Rogue was born at the Endangered Wolf Center on May 20, 2013. She is our “lucky 13,” also being the 1,300th Mexican wolf born into the recovery program since it was initiated in 1982 – a remarkable feat for a species that once had a breeding population of just seven individuals.

Rogue’s parents, Madre and Perkins, are descended from what is known as the McBride lineage, believed to be the last wild Mexican wolves, which were captured and brought into managed breeding efforts in order to rescue the population from extinction.

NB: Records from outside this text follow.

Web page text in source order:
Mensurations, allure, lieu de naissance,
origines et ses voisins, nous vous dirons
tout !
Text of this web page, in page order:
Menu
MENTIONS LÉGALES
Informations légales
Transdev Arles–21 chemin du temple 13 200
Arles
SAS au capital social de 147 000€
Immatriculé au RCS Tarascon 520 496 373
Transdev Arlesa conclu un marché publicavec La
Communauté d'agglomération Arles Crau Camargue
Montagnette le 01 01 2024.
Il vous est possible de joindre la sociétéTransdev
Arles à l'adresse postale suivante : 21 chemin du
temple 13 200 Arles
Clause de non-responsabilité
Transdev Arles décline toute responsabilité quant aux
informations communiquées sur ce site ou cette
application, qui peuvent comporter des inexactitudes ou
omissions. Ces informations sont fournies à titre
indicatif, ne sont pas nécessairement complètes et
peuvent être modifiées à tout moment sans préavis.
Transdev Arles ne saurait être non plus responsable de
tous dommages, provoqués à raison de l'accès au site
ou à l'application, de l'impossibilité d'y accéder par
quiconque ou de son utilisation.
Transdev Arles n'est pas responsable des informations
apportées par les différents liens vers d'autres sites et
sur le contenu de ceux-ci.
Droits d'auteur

Although both Madre and Perkins were experienced parents, Rogue’s birth was by no means a certainty. Madre turned 11 years old shortly before Rogue was born, and she had not had a litter in a few years. She and Perkins seemed to hit it off, though, and when spring arrived Madre showed signs of preparing for a litter.

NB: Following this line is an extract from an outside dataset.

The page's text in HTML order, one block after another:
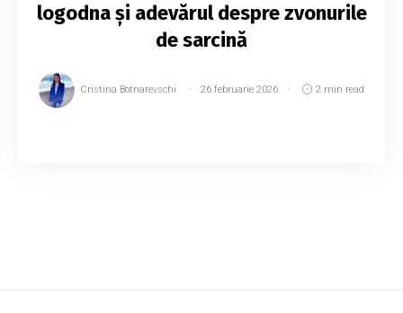
logodna și adevărul despre zvonurile
de sarcină
Cristina Botnarevschi 26 februarie 2026 2 min read

Perkins, on the other hand, certainly seemed to know that he had a new pup on the way, as he began taking his job of guarding his pack’s territory very seriously. Sure enough, in the pre-dawn hours of May 20, den cameras showed Madre giving birth to two pups. Sadly, one of the pups was very small and weak, and it only survived for a few days. Rogue, however, was healthy and robust from the beginning. With the devoted care of both her parents, she grew rapidly from a squirming ball of fur into a gangly and inquisitive pup, intent on exploring the world beyond her den.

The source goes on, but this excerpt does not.